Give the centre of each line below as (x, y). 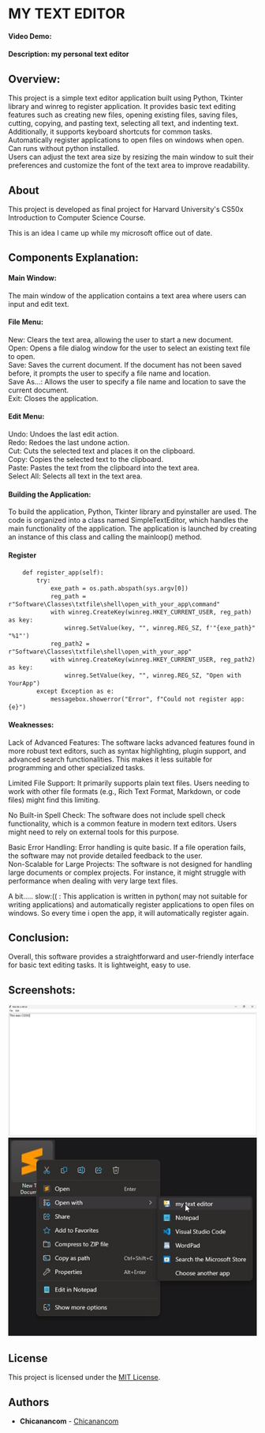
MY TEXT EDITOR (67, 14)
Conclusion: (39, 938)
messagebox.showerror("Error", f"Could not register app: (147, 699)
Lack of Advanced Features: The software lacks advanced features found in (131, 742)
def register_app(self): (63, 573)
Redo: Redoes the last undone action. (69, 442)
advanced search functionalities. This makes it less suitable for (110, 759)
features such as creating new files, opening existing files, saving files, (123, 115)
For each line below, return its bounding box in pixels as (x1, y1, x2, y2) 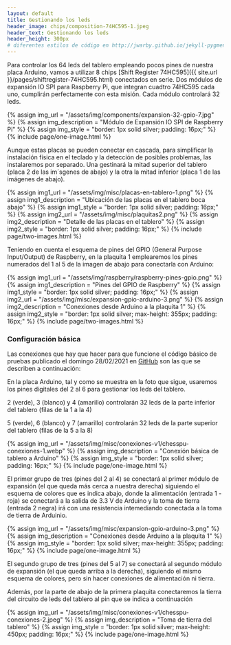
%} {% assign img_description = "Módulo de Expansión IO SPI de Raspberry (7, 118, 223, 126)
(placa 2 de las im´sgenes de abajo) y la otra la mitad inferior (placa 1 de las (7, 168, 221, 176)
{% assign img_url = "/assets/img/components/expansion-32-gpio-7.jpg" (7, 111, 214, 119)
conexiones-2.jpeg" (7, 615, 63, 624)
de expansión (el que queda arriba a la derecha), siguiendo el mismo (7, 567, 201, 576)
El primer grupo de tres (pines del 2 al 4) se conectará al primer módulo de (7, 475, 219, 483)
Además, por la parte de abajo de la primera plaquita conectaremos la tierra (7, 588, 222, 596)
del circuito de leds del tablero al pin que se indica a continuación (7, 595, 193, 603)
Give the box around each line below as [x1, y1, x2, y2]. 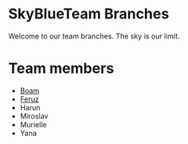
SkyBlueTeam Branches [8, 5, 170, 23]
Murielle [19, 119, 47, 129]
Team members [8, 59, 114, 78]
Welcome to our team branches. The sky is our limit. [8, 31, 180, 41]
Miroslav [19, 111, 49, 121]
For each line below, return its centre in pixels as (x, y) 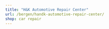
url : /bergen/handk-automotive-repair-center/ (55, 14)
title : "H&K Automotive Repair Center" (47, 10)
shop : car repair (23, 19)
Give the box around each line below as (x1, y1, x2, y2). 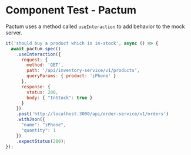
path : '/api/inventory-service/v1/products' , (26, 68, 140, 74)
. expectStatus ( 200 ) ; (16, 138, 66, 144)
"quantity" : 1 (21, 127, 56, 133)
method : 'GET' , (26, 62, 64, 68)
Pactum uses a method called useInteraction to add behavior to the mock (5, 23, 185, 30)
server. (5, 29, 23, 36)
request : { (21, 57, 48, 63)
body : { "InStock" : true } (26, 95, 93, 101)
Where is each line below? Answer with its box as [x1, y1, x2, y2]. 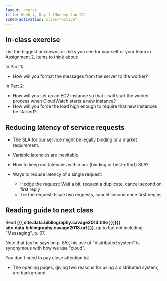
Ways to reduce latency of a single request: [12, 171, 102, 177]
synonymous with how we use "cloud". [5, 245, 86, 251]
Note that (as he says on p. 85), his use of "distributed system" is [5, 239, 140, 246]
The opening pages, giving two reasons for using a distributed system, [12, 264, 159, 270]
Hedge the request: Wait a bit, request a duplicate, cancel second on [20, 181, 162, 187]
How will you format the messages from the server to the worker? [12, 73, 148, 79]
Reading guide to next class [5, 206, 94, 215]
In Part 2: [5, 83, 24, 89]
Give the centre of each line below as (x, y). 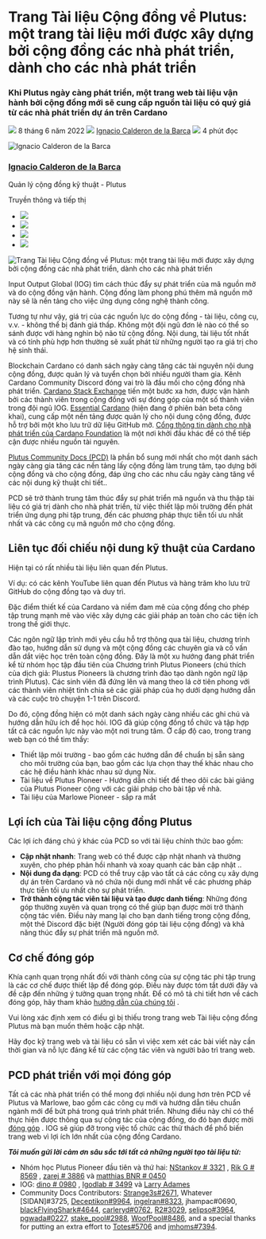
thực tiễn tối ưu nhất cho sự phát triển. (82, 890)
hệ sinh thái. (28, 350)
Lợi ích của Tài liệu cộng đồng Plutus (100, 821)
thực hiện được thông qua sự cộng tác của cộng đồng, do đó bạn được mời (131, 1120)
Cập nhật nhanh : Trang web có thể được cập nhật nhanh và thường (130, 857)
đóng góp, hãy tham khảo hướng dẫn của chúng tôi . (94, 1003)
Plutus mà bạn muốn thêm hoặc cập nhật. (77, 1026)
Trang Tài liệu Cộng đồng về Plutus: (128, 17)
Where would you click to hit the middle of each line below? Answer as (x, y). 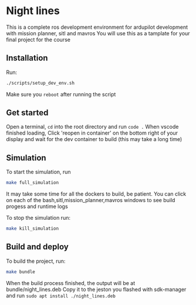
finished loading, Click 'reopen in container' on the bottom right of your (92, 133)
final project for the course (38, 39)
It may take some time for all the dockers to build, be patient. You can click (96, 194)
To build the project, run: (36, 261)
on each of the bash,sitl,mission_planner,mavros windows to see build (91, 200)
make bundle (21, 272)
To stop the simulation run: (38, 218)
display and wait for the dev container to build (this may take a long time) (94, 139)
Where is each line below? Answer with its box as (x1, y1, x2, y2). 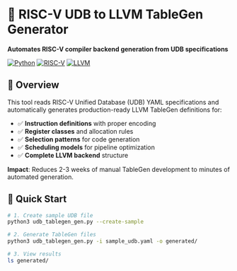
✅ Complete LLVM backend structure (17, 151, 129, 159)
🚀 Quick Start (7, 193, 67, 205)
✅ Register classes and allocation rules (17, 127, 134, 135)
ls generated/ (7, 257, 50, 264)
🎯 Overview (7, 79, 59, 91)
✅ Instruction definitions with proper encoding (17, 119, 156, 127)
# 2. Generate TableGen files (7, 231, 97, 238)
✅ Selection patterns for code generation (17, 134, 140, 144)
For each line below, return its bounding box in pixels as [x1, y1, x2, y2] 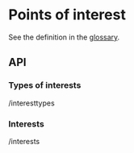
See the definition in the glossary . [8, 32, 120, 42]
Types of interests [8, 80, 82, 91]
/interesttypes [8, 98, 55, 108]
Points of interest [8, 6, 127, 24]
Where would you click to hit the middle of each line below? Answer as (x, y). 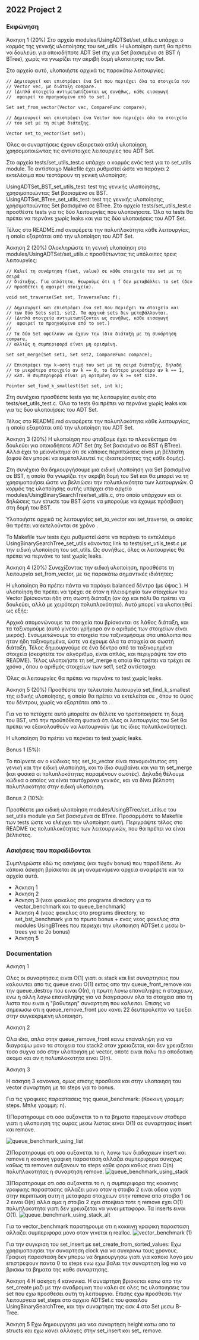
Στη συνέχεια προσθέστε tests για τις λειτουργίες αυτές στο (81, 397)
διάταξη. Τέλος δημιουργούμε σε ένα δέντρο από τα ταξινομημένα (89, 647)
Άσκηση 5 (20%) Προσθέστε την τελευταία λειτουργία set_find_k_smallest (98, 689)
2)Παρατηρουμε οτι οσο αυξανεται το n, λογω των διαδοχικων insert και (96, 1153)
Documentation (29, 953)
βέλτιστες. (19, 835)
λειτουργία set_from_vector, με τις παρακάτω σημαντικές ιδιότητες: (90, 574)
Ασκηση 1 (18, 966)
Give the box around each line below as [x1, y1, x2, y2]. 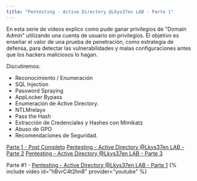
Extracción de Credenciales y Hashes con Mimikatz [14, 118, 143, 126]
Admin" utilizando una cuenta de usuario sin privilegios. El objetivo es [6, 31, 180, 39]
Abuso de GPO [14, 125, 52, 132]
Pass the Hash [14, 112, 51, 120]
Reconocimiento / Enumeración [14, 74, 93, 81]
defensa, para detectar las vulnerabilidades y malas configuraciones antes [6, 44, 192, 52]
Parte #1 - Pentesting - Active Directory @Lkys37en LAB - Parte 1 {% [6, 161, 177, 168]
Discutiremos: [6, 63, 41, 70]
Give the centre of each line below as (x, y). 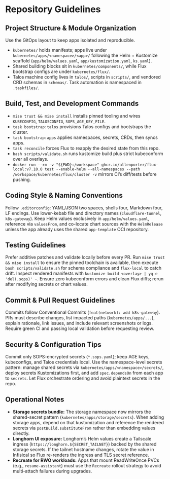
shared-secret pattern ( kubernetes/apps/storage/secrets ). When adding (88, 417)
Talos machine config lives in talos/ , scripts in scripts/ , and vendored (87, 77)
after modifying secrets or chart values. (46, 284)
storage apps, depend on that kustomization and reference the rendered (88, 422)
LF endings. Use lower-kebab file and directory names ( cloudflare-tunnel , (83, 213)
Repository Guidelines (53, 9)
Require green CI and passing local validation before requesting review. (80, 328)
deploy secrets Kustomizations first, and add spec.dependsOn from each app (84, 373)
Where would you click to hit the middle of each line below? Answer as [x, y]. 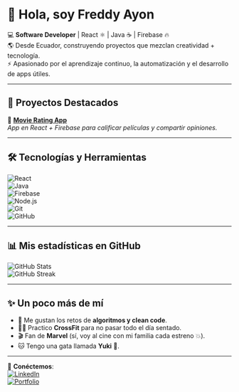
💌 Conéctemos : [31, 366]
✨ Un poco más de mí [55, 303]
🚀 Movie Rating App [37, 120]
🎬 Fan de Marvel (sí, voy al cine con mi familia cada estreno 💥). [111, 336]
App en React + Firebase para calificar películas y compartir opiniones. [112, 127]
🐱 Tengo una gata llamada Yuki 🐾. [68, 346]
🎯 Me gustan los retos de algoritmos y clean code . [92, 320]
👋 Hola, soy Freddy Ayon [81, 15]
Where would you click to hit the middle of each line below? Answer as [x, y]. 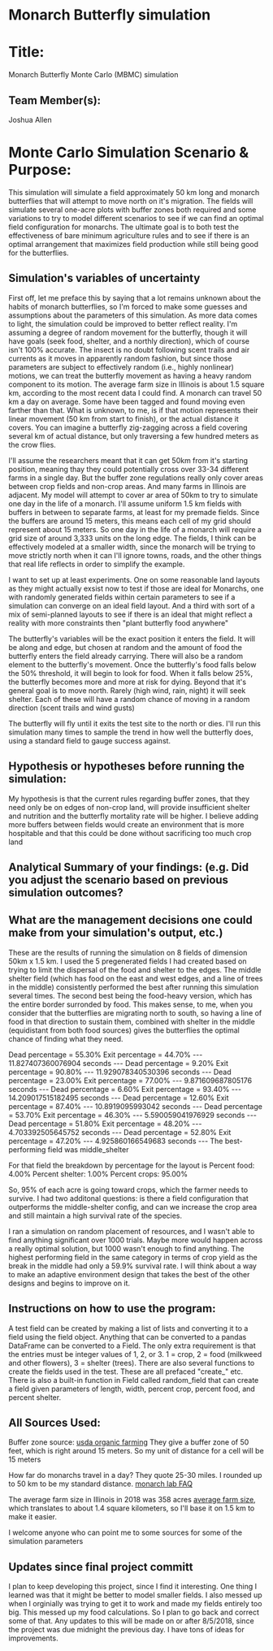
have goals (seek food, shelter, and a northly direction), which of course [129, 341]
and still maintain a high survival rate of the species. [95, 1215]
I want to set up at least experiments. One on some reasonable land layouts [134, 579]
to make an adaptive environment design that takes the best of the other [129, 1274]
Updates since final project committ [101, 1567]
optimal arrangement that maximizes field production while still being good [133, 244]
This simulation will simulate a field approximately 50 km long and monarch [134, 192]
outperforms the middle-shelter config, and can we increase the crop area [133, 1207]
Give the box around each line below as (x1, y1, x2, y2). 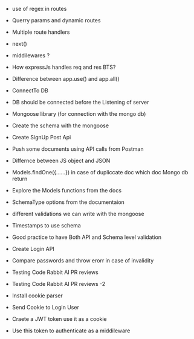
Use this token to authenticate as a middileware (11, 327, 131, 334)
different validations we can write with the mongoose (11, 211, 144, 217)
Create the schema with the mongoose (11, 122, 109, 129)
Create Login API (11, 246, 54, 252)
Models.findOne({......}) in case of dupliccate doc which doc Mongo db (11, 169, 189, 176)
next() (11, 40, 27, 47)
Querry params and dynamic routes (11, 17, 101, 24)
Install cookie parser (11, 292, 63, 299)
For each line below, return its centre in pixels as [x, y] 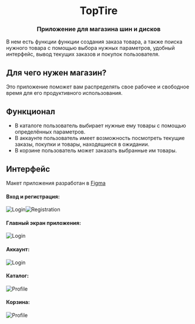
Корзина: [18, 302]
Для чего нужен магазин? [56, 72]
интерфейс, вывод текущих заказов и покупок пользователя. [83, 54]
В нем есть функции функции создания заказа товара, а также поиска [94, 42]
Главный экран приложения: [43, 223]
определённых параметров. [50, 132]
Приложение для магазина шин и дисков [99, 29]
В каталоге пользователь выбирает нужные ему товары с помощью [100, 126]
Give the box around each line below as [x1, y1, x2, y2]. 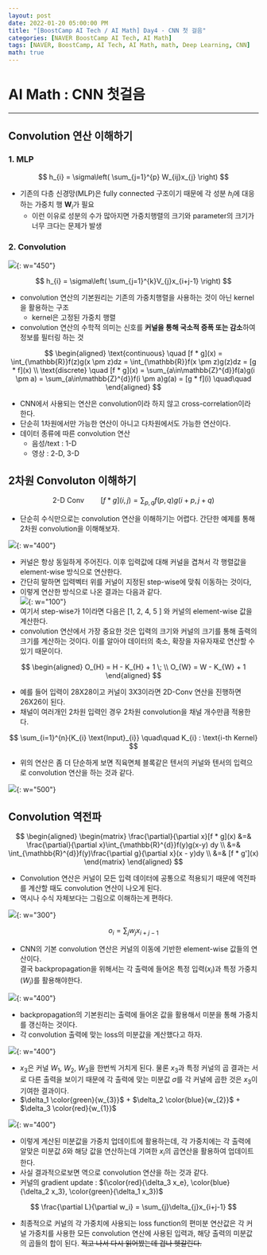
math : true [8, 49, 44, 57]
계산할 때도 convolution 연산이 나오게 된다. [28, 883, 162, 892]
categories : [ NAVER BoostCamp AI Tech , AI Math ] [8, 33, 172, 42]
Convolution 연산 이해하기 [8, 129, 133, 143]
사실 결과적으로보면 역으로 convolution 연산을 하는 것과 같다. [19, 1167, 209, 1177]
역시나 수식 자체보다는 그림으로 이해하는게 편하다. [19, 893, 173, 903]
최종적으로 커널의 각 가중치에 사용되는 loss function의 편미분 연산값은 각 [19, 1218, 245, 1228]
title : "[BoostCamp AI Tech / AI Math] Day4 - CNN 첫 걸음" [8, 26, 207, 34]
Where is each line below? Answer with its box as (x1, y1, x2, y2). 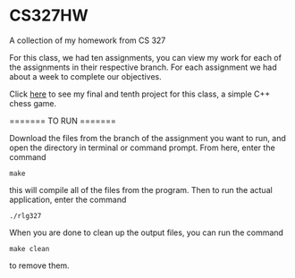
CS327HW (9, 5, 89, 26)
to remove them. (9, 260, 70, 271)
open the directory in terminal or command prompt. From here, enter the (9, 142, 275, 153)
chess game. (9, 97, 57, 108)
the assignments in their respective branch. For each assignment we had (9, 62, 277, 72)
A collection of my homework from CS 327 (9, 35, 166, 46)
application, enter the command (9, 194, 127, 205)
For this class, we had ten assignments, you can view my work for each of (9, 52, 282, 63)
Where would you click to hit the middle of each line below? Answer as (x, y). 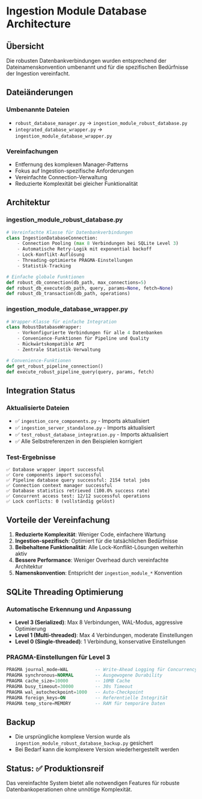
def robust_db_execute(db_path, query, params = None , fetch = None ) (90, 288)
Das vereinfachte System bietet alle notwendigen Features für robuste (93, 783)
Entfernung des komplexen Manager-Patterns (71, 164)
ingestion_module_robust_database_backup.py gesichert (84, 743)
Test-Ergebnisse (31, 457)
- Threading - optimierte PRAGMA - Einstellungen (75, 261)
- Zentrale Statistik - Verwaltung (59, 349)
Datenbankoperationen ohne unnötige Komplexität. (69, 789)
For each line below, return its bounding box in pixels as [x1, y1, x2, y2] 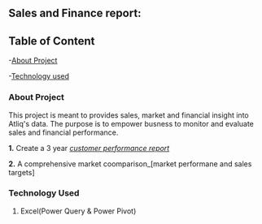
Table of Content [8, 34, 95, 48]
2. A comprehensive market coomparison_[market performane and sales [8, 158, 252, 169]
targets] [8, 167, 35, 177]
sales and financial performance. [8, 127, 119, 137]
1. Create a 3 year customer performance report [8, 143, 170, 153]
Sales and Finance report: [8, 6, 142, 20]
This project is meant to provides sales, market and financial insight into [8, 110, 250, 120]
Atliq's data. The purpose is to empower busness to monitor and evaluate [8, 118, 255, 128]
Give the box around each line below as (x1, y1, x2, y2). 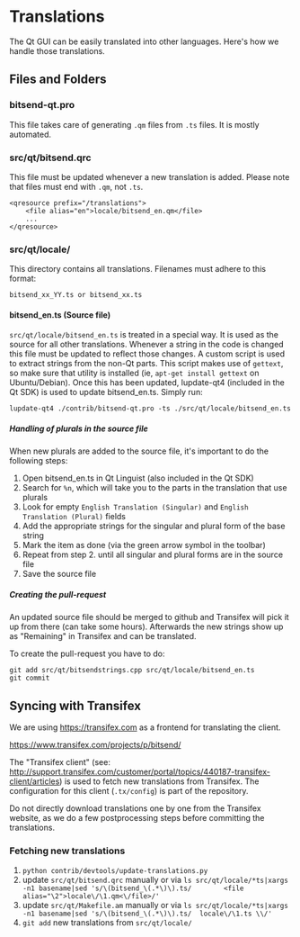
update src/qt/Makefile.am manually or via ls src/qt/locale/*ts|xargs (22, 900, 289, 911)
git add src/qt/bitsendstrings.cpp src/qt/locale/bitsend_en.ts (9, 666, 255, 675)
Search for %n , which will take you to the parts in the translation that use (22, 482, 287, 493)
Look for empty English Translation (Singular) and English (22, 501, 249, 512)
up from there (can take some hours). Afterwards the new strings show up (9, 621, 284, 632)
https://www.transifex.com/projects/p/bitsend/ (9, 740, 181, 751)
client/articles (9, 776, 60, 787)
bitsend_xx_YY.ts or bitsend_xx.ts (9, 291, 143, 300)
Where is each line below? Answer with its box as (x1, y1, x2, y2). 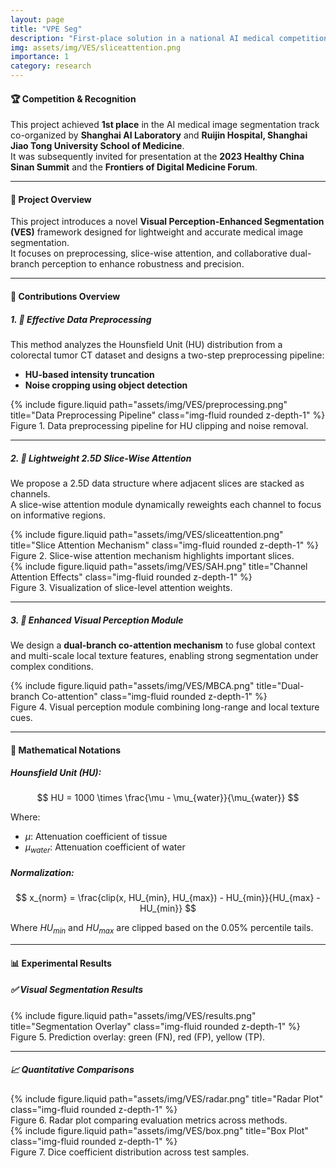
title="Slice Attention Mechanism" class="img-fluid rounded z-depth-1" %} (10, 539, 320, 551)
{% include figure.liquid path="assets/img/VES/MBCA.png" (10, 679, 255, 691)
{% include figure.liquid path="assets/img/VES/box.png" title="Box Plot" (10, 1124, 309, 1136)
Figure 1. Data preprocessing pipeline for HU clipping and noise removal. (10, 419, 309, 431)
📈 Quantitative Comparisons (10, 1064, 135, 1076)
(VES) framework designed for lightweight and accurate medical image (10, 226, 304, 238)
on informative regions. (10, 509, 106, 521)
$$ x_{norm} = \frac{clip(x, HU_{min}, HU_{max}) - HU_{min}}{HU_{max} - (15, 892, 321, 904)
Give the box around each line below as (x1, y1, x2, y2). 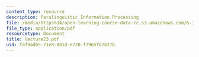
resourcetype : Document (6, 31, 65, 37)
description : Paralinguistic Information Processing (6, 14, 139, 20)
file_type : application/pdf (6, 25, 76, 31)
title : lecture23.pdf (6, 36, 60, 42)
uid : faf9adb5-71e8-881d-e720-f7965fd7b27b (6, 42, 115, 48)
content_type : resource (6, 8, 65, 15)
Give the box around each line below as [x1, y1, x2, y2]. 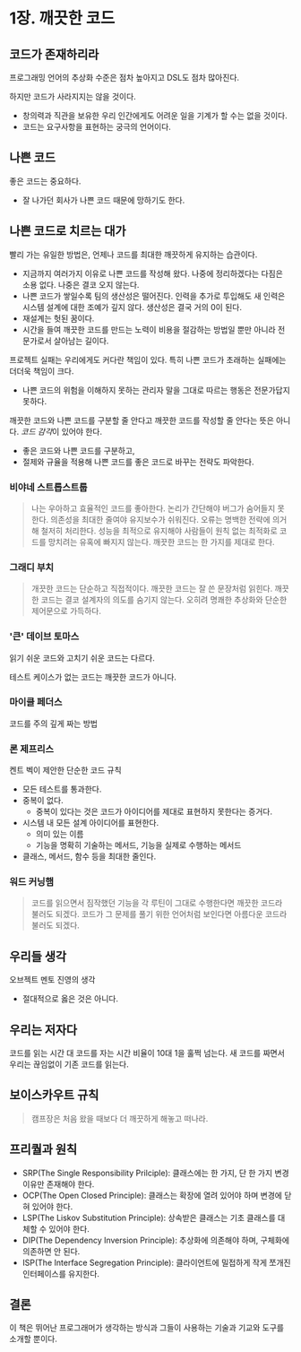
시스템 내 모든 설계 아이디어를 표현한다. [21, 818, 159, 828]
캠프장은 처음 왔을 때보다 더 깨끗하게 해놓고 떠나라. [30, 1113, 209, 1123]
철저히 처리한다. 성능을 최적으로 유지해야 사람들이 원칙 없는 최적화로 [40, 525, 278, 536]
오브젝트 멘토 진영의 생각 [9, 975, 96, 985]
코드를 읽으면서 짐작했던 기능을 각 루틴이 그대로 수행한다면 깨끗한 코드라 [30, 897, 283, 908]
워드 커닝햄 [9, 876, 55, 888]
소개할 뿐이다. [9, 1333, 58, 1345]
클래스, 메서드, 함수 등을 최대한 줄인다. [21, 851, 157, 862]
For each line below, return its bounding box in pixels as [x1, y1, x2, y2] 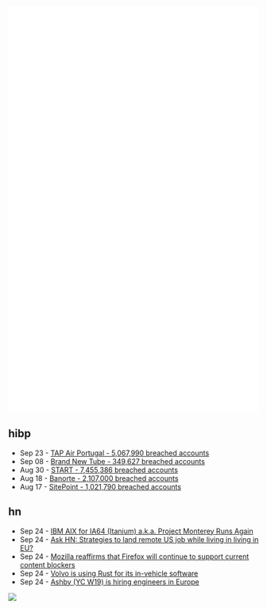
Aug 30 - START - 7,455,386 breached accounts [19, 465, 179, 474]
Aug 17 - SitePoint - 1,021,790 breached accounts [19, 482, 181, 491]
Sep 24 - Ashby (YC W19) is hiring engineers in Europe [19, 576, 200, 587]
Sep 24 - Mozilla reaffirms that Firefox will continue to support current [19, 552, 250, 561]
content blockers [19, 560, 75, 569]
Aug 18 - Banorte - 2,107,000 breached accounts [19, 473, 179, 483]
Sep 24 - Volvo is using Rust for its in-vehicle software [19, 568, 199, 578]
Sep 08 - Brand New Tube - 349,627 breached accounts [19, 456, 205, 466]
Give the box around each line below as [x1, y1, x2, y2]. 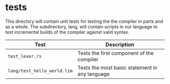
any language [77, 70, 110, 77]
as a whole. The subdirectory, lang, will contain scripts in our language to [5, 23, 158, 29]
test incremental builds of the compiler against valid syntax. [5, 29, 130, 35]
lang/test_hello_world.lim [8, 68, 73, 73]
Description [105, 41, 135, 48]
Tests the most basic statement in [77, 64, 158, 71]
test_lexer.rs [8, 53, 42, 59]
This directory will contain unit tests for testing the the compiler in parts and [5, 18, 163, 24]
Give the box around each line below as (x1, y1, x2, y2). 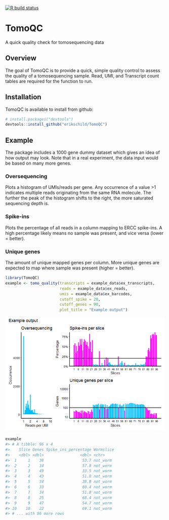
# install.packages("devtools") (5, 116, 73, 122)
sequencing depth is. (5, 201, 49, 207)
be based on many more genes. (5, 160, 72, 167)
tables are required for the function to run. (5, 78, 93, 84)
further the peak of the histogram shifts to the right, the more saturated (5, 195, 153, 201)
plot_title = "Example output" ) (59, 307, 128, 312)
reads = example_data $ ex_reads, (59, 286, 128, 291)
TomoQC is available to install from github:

Task directions – Search the data above for the string "Plutus". Report every line where it is found.

Reply –
Lợi ích của Tài liệu cộng đồng Plutus (100, 821)
Plutus mà bạn muốn thêm hoặc cập nhật. (77, 1026)
Trang Tài liệu Cộng đồng về Plutus: (128, 17)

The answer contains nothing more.